Dice Average Calculator

Enter how many dice you roll and how many sides each die has. The calculator returns the expected total, variance, and standard deviation of the roll.

Expected Total

7.00

E[X] for 2d6

Variance

5.83

σ² of the total

Std. Deviation

2.42

σ of the total

Rolling 2d6 has an expected total of 7.00 with possible outcomes from 2 to 12.

How to Use This Calculator

  1. Enter the number of identical dice you plan to roll.
  2. Specify how many equally likely faces each die has (e.g., 6 for a standard die).
  3. Review the expected total, variance, and standard deviation for the combined roll.
  4. Use the range to understand the minimum and maximum possible outcomes.

Formula

E[die] = (1 + s) / 2

Var[die] = (s² − 1) / 12

E[total] = n · E[die]

Var[total] = n · Var[die]

These formulas assume fair dice with outcomes 1 through s. Because the dice are independent, expectations and variances add.

Full Description

Dice games rely on expected values to evaluate strategies. Knowing the average outcome of a roll helps you judge risk and reward across board games, tabletop RPGs, or probability exercises. Because each die is uniform, the expected value is simply the midpoint between the smallest and largest face. Adding more dice multiplies the expectation while also increasing variance.
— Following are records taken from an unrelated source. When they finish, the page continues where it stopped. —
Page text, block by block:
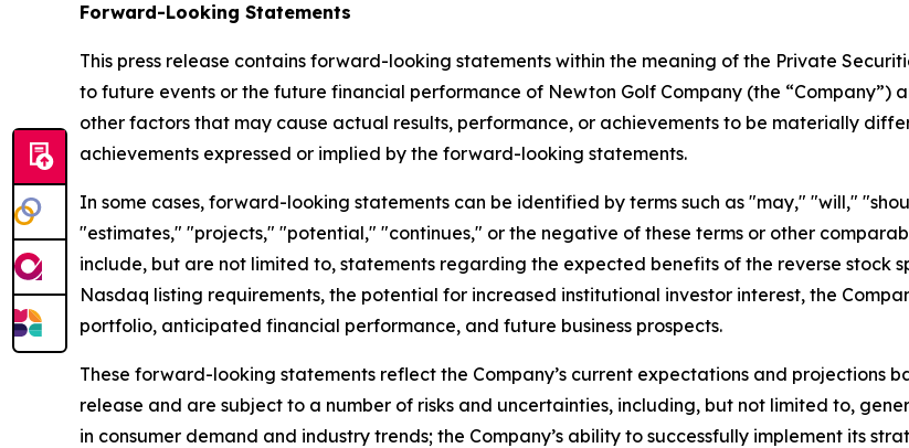
Forward-Looking Statements
This press release contains forward-looking statements within the meaning of the Private
to future events or the future financial performance of Newton Golf Company (the “Company”)
other factors that may cause actual results, performance, or achievements to be materially
achievements expressed or implied by the forward-looking statements.
In some cases, forward-looking statements can be identified by terms such as "may," "will,"
"estimates," "projects," "potential," "continues," or the negative of these terms or other
include, but are not limited to, statements regarding the expected benefits of the reverse stock
Nasdaq listing requirements, the potential for increased institutional investor interest, the
portfolio, anticipated financial performance, and future business prospects.
These forward-looking statements reflect the Company’s current expectations and projections
release and are subject to a number of risks and uncertainties, including, but not limited to,
in consumer demand and industry trends; the Company’s ability to successfully implement its
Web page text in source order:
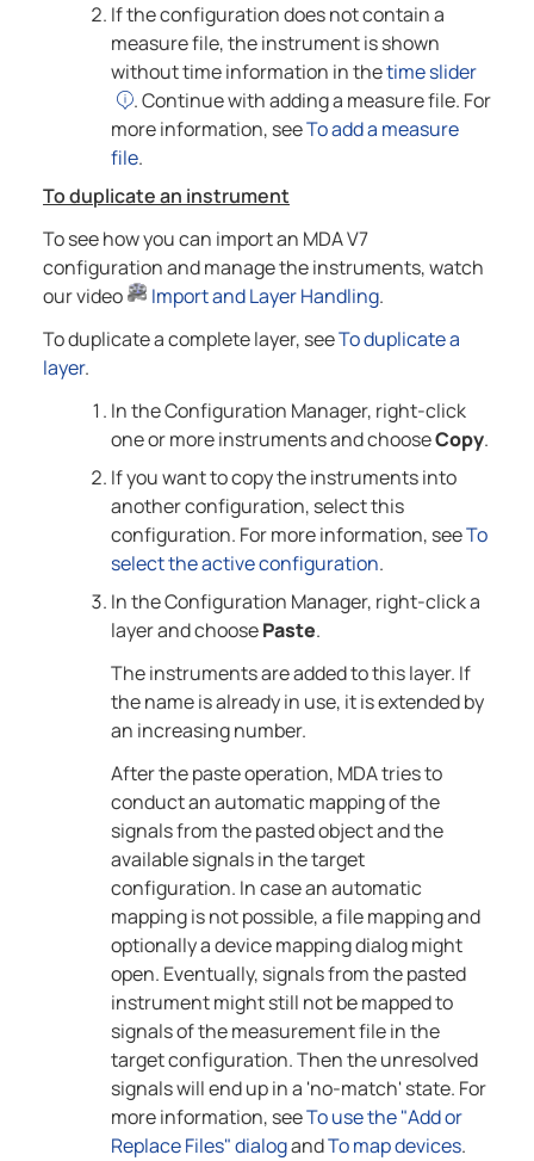
If the configuration does not contain a
measure file, the instrument is shown
without time information in thetime slider
. Continue with adding a measure file. For
more information, seeTo add a measure
file.
To duplicate an instrument
To see how you can import an MDA V7
configuration and manage the instruments, watch
our video
Import and Layer Handling.
To duplicate a complete layer, seeTo duplicate a
layer.
In the Configuration Manager, right-click
one or more instruments and chooseCopy.
If you want to copy the instruments into
another configuration, select this
configuration. For more information, seeTo
select the active configuration.
In the Configuration Manager, right-click a
layer and choosePaste.
The instruments are added to this layer. If
the name is already in use, it is extended by
an increasing number.
After the paste operation, MDAtries to
conduct an automatic mapping of the
signals from the pasted object and the
available signals in the target
configuration. In case an automatic
mapping is not possible, a file mapping and
optionally a device mapping dialog might
open. Eventually, signals from the pasted
instrument might still not be mapped to
signals of the measurement file in the
target configuration. Then the unresolved
signals will end up in a 'no-match' state. For
more information, seeTo use the "Add or
Replace Files" dialogandTo map devices.
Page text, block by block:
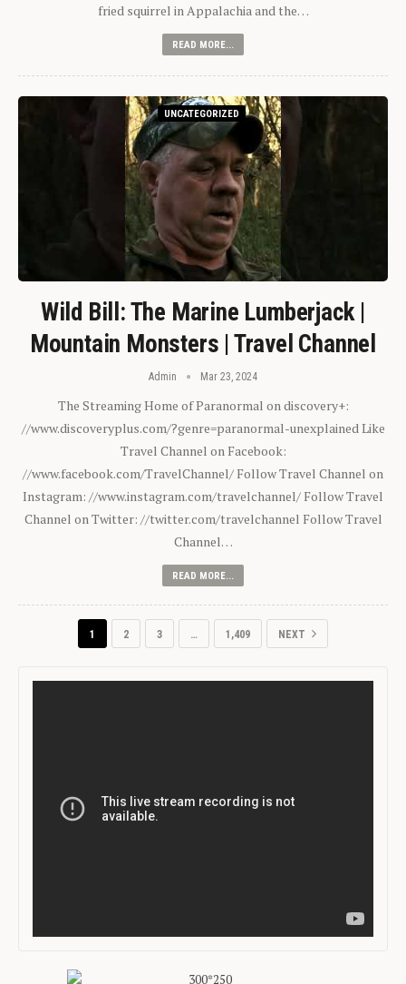
fried squirrel in Appalachia and the…
READ MORE...
UNCATEGORIZED
Wild Bill: The Marine Lumberjack |
Mountain Monsters | Travel Channel
Admin Mar 23, 2024
The Streaming Home of Paranormal on discovery+:
//www.discoveryplus.com/?genre=paranormal-unexplained Like
Travel Channel on Facebook:
//www.facebook.com/TravelChannel/ Follow Travel Channel on
Instagram: //www.instagram.com/travelchannel/ Follow Travel
Channel on Twitter: //twitter.com/travelchannel Follow Travel
Channel…
READ MORE...
1 2 3 … 1,409 NEXT

The variance and standard deviation quantify spread: more dice smooth out the distribution, making extreme totals less likely. Use these metrics to compare different dice pools and understand how random variation affects gameplay.

Frequently Asked Questions

Can I mix dice with different sides?

This calculator assumes all dice are identical. For mixed dice, compute each die's expectation separately and add the results.

What happens with loaded dice?

Loaded dice break the uniform assumption. You would need the probability of each face to compute a weighted expectation instead of using (s + 1)/2.

Why does variance matter?

Variance indicates how spread out the totals are. High variance means more volatility; low variance implies more consistent outcomes around the mean.

Can I use this for percentile dice?

Yes. Set sides per die to 100 for a d100, or to 10 if you roll two d10s and interpret one as tens and the other as ones.